[Records drawn from a dataset]
#####

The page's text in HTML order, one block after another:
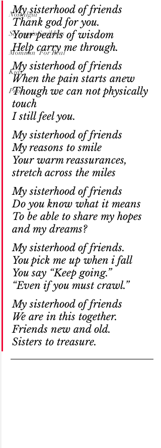
Nostalgia
ScreaminScribbles
Mommin' For Real
Kids
Pets
My sisterhood of friends
Thank god for you.
Your pearls of wisdom
Help carry me through.
My sisterhood of friends
When the pain starts anew
Though we can not physically
touch
I still feel you.
My sisterhood of friends
My reasons to smile
Your warm reassurances,
stretch across the miles
My sisterhood of friends
Do you know what it means
To be able to share my hopes
and my dreams?
My sisterhood of friends.
You pick me up when i fall
You say “Keep going.”
“Even if you must crawl.”
My sisterhood of friends
We are in this together.
Friends new and old.
Sisters to treasure.
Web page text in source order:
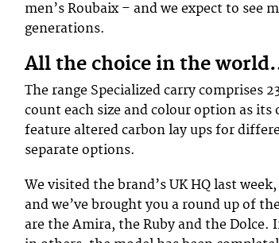
men’s Roubaix – and we expect to see
generations.
All the choice in the
The range Specialized carry comprises
count each size and colour option as
feature altered carbon lay ups for
separate options.
We visited the brand’s UK HQ last
and we’ve brought you a round up of
are the Amira, the Ruby and the Dolce.
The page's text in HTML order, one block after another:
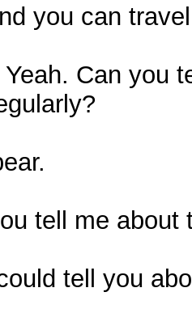
you can
Can you
tell me about
tell you
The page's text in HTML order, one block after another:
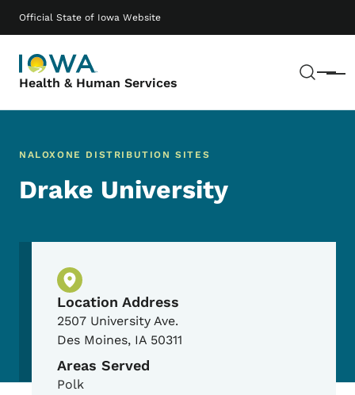
Official State of Iowa Website
Health & Human Services Menu
Main navigation
NALOXONE DISTRIBUTION SITES
Drake University
Physical Location
Location Address
2507 University Ave.
Des Moines, IA 50311
Areas Served
Polk
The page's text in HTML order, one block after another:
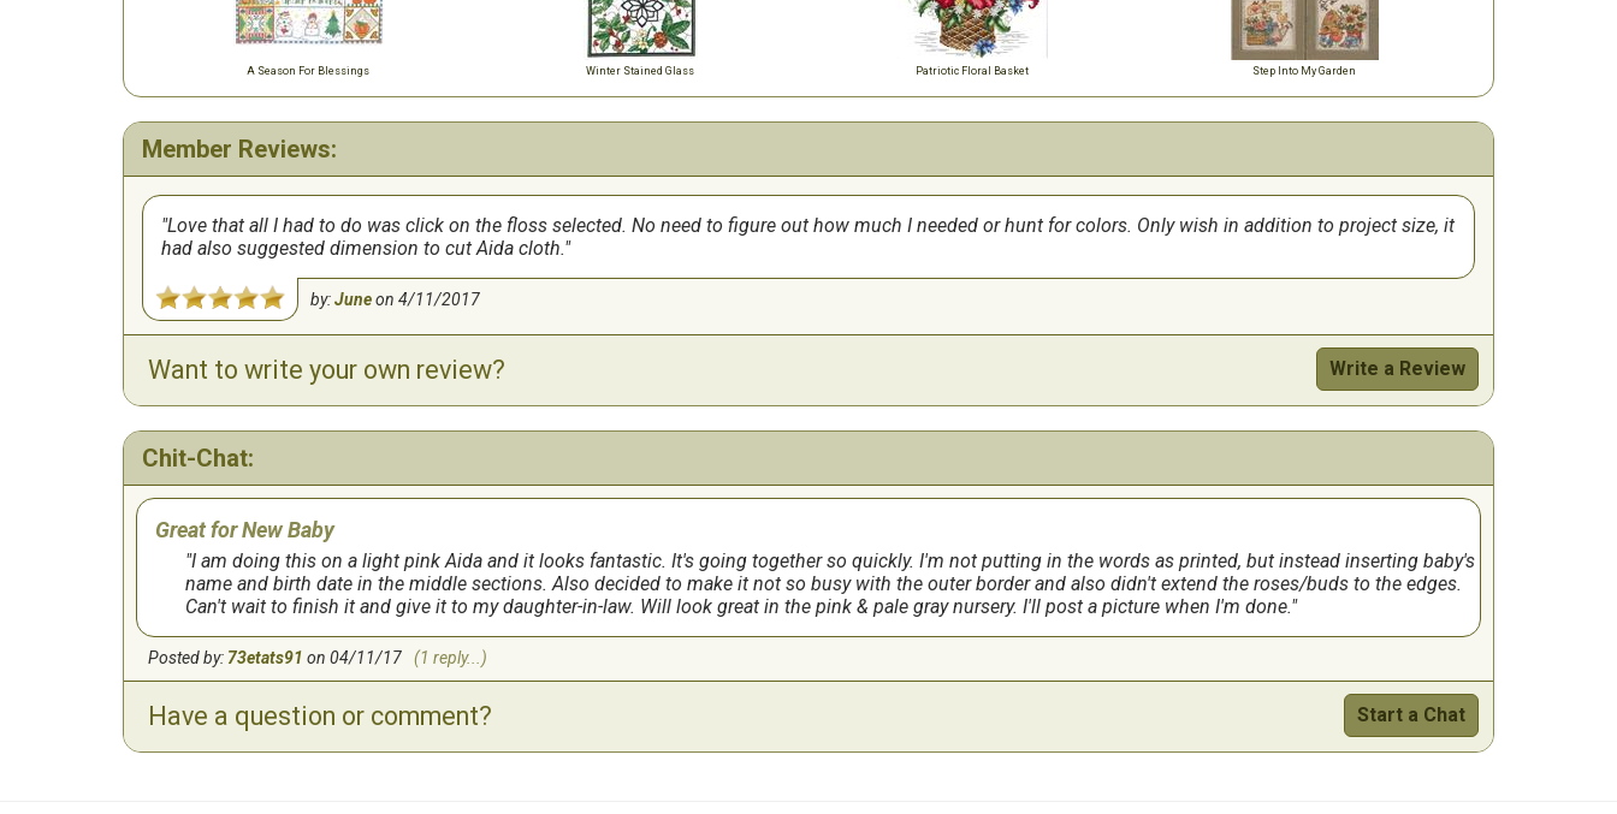
A Season For Blessings Winter Stained Glass Patriotic Floral Basket Step Into My Garden
Member Reviews:
Love that all I had to do was click on the floss selected. No need to figure out how much I needed or hunt for colors. Only wish in addition to project size, it
had also suggested dimension to cut Aida cloth.
by:Juneon4/11/2017
Want to write your own review? Write a Review
Chit-Chat:
Great for New Baby
I am doing this on a light pink Aida and it looks fantastic. It's going together so quickly. I'm not putting in the words as printed, but instead inserting baby's
name and birth date in the middle sections. Also decided to make it not so busy with the outer border and also didn't extend the roses/buds to the edges.
Can't wait to finish it and give it to my daughter-in-law. Will look great in the pink & pale gray nursery. I'll post a picture when I'm done.
Posted by: 73etats91 on 04/11/17 (1 reply...)
Have a question or comment? Start a Chat
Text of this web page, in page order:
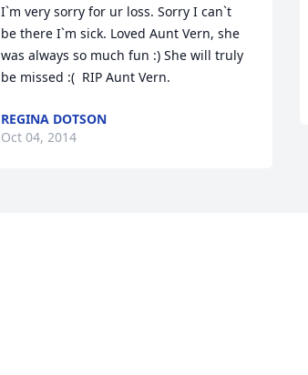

#####

# EXERCISE GOAL:
All that is wanted is each line, word for word, from the first line of the data to the one holding "Do you know what it means", with the pictures left out.

# RESULT OF THIS TASK:
The page's text in HTML order, one block after another:
Nostalgia
ScreaminScribbles
Mommin' For Real
Kids
Pets
My sisterhood of friends
Thank god for you.
Your pearls of wisdom
Help carry me through.
My sisterhood of friends
When the pain starts anew
Though we can not physically
touch
I still feel you.
My sisterhood of friends
My reasons to smile
Your warm reassurances,
stretch across the miles
My sisterhood of friends
Do you know what it means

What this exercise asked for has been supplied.